◆ **Problem to work on**: Copy each line below containing "image".

◆ **Data to examine**:
● ● ● ● ●

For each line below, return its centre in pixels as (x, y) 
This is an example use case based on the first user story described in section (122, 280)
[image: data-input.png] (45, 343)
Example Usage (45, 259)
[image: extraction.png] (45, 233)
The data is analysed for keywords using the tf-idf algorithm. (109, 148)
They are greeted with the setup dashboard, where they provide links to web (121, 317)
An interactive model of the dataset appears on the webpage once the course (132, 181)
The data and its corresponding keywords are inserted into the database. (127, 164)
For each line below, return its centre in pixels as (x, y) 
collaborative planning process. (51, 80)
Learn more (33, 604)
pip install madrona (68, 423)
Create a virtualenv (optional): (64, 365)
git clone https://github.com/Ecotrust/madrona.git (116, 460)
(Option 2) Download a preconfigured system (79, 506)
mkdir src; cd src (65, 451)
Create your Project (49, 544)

● ● ● ● ●

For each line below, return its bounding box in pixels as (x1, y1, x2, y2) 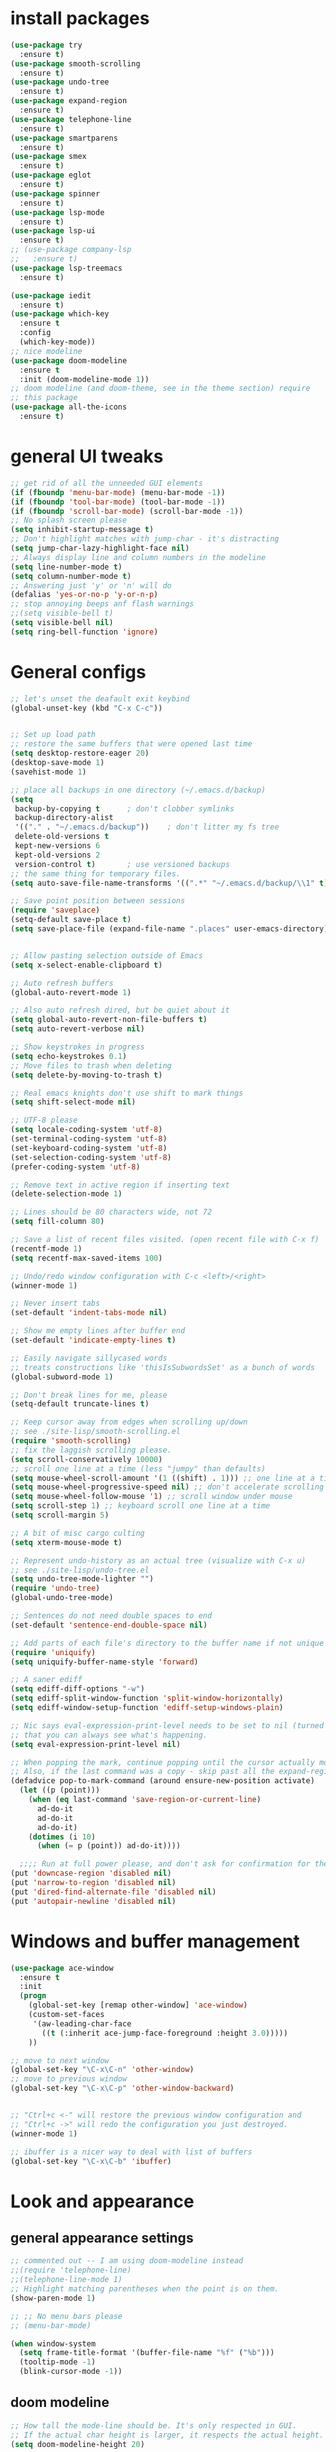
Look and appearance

● ● ● ● ●

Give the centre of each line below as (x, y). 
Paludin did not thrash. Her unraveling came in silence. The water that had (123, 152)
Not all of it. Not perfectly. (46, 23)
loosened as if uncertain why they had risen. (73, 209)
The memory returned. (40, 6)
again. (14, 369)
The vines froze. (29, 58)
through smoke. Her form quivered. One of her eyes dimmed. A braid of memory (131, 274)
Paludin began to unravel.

● ● ● ● ●

◆ **Exercise solution**:
[image: data-input.png] (45, 343)
[image: extraction.png] (45, 233)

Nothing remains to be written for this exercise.